__About this task__
Show all lines from the records below in which the string "anti" is present.

__Supplied material__

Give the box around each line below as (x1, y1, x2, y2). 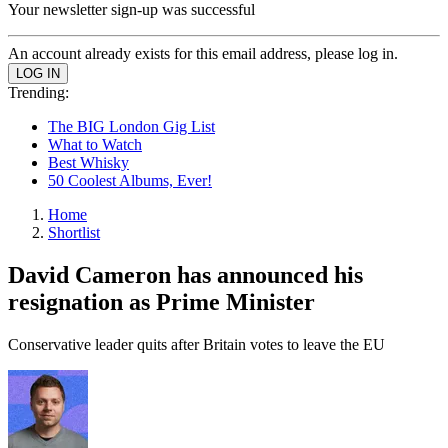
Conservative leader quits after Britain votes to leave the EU (8, 335, 385, 353)
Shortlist (48, 224, 100, 241)
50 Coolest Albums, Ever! (48, 172, 212, 189)
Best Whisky (48, 154, 129, 171)
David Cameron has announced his (8, 261, 363, 288)
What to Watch (48, 136, 142, 153)
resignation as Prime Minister (8, 288, 315, 315)
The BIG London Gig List (48, 118, 215, 135)
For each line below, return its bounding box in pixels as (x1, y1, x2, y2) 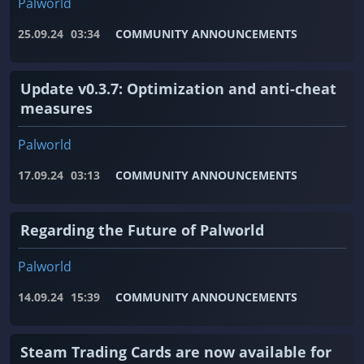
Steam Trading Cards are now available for (20, 342, 331, 362)
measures (20, 98, 93, 119)
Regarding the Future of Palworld (20, 220, 264, 240)
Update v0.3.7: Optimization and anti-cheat (20, 79, 336, 99)
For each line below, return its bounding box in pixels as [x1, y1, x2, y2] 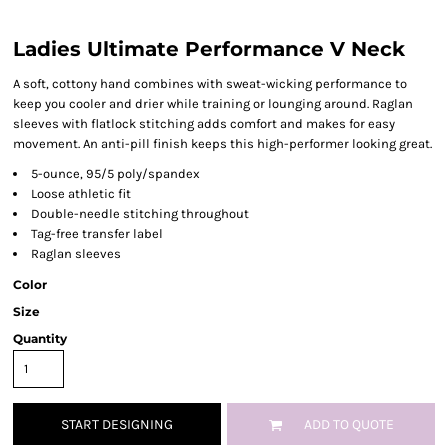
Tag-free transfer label [31, 226, 163, 241]
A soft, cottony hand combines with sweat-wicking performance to [13, 76, 407, 91]
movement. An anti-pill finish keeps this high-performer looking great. [13, 136, 432, 151]
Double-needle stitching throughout [31, 206, 249, 221]
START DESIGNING [61, 416, 173, 434]
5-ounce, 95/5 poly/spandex [31, 166, 200, 181]
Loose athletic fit [31, 186, 131, 201]
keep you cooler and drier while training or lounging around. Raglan [13, 96, 413, 111]

__Output for this exercise__
Update v0.3.7: Optimization and anti-cheat (20, 79, 336, 99)
movement. An anti-pill finish keeps this high-performer looking great. [13, 136, 432, 151]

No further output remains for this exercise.